Il y a neuf ans, en 2005, Ang Lee était sacré à la cérémonie des Oscars en recevant la récompense du meilleur réalisateur pour Le secret de Brokeback Mountain. Le film, qui a également reçu l'Oscar du meilleur scénario adapté et celui de la meilleure musique, raconte une histoire d'amour. Celle d'Ennis et de Jack, deux jeunes hommes qui, durant l'été 1963, partent dans les montagnes du Wyoming, à Brokeback Mountain, pour garder un troupeau de moutons. Isolés au milieu d'une nature sauvage, leur complicité se transforme lentement en une attirance aussi irrésistible qu'inattendue. À la fin de la saison de transhumance, les deux hommes se séparent. Ennis se marie avec sa fiancée, Alma, tandis que Jack épouse Laureen. Quand ils se revoient quatre ans plus tard, un seul regard suffit pour raviver l'amour né à Brokeback Mountain.
Une histoire aussi tragique qu'universelle adaptée d'une nouvelle d'Annie Proulx qui, après avoir été transposée à l'écran par le réalisateur de L'Odyssée de Pi, trouve naturellement une résonance dans le registre de l'opéra. Ce 28 janvier, et jusqu'au 11 février, se tiendra au Teatro Real de Madrid Brokeback Mountain l'opéra. L'œuvre d'Annie Proulx a été transposée en musique par le compositeur américain Charles Wuorinen, et a été aidé pour l'occasion de la romancière elle-même. « C'est une histoire impossible, tragique, typique à l'opéra : deux personnes qui vivent une relation interdite dans leur société, l'un d'eux étant en outre incapable de s'accepter tel qu'il est », explique Charles Wuorinien au Huffington Post. « La tragédie au cœur de cette pièce est qu'Ennis ne devient capable de s'exprimer et de s'accepter qu'une fois que Jack est mort, quand il est trop tard : il a tout perdu. »
Ensemble, Charles Wuorinen et Annie Proulx ont conçu un opéra de deux heures en deux actes, qui flirte délibérément avec l'érotisme. Sur scène, les personnages s'embrassent et s'enlacent en sous-vêtements. « La musique, le texte, la mise en scène ; tout cela est anti-sentimental. Il n'y a simplement pas de place pour le sentimentalisme, c'est une façon trop commode et trop malhonnête d'obtenir une réaction du public », a déclaré le compositeur à l'AFP.
Et si, selon Annie Proulx, l'histoire narrée sur la scène de l'opéra « reste la même » que celle filmée par Ang Lee en 2005, « la présentation est en tous points différente » du long-métrage. « Pour ceux qui ont lu la nouvelle et lu le film, ce sera un autre niveau d'intensité et de sentiment », prévient-elle.

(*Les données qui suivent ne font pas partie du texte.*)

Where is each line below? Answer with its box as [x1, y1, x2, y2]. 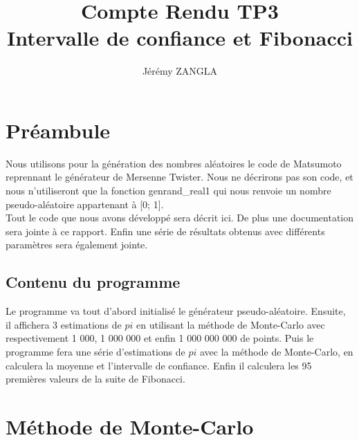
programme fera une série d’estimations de [6, 344, 185, 358]
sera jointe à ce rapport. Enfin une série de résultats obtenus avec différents [6, 223, 325, 238]
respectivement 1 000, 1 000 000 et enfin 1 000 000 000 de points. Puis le [6, 331, 314, 345]
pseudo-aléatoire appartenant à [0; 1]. [6, 196, 164, 211]
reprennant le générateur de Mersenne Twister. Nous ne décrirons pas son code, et [6, 169, 353, 184]
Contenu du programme [6, 271, 181, 293]
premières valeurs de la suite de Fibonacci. [6, 372, 185, 386]
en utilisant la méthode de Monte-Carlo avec [136, 317, 325, 331]
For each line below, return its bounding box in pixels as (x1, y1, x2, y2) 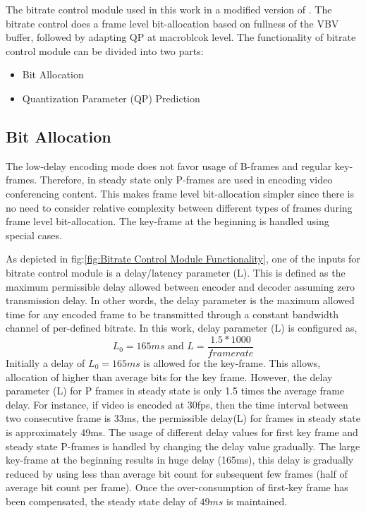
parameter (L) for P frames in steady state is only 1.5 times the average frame (6, 383, 345, 398)
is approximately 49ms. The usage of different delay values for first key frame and (6, 424, 358, 439)
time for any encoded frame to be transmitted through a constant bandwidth (6, 306, 339, 321)
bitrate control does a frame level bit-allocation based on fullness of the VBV (6, 16, 339, 30)
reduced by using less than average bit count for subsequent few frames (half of (6, 466, 348, 481)
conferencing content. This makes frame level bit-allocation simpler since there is (6, 186, 354, 200)
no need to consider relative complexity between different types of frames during (6, 200, 353, 215)
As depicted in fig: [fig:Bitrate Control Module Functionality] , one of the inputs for (6, 251, 360, 266)
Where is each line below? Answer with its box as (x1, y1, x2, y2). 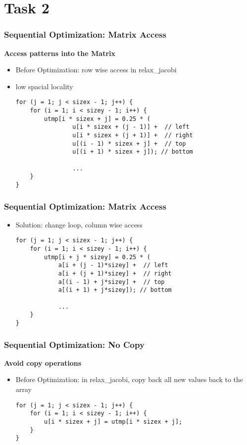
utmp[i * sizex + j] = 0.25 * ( (44, 115, 150, 122)
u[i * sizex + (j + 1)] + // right (72, 132, 193, 139)
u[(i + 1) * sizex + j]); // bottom (72, 148, 193, 156)
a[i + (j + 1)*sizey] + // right (58, 270, 172, 278)
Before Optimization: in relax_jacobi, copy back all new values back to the (15, 374, 244, 385)
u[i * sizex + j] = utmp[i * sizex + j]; (44, 418, 183, 425)
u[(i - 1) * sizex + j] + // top (72, 140, 186, 147)
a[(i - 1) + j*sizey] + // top (58, 278, 165, 285)
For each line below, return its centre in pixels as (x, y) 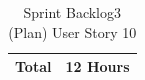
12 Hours (97, 66)
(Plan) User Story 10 (72, 31)
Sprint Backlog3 (72, 12)
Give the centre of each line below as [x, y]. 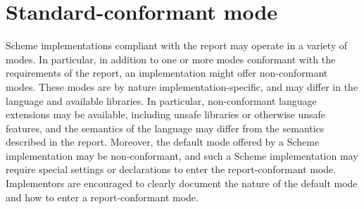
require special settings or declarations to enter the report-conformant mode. [171, 169]
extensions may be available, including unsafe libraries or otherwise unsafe [166, 114]
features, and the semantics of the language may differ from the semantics [165, 128]
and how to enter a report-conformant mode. [102, 197]
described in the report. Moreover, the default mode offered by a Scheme [163, 142]
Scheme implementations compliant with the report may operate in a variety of [177, 45]
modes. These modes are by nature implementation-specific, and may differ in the [182, 86]
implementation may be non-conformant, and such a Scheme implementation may [182, 155]
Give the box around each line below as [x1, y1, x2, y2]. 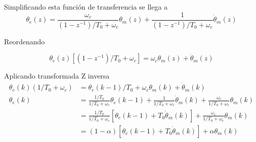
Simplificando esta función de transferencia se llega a [4, 2, 168, 12]
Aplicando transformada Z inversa [4, 70, 110, 81]
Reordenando [4, 36, 45, 46]
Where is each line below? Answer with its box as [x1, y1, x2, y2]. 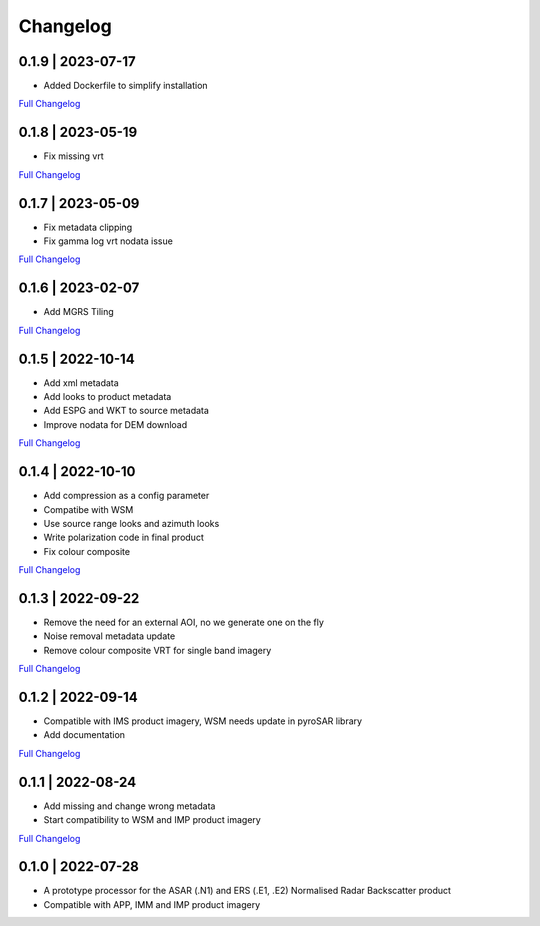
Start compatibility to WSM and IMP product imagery [43, 814, 262, 826]
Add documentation [43, 729, 125, 741]
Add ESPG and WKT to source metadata [43, 405, 210, 417]
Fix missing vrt [43, 150, 104, 162]
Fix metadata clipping [43, 221, 133, 233]
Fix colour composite [43, 545, 130, 557]
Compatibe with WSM [43, 503, 134, 515]
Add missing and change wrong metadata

Pas question, ni pour Annie Proulx, ni pour Charles Wuorinen, de faire de l'histoire d'amour entre Ennis et Jack une œuvre militante en faveur des droits homosexuels. « Notre intention n'a jamais été de créer une pancarte ou une célébration de ce que signifie être homosexuel », a déclaré l'auteure au Huffington Post. « Il ne s'agit pas de parler d'un amour gay. Il s'agit d'une relation, qui, dans ce cas, s'exprime à travers la passion entre deux hommes », confirme Charles Wuorinen.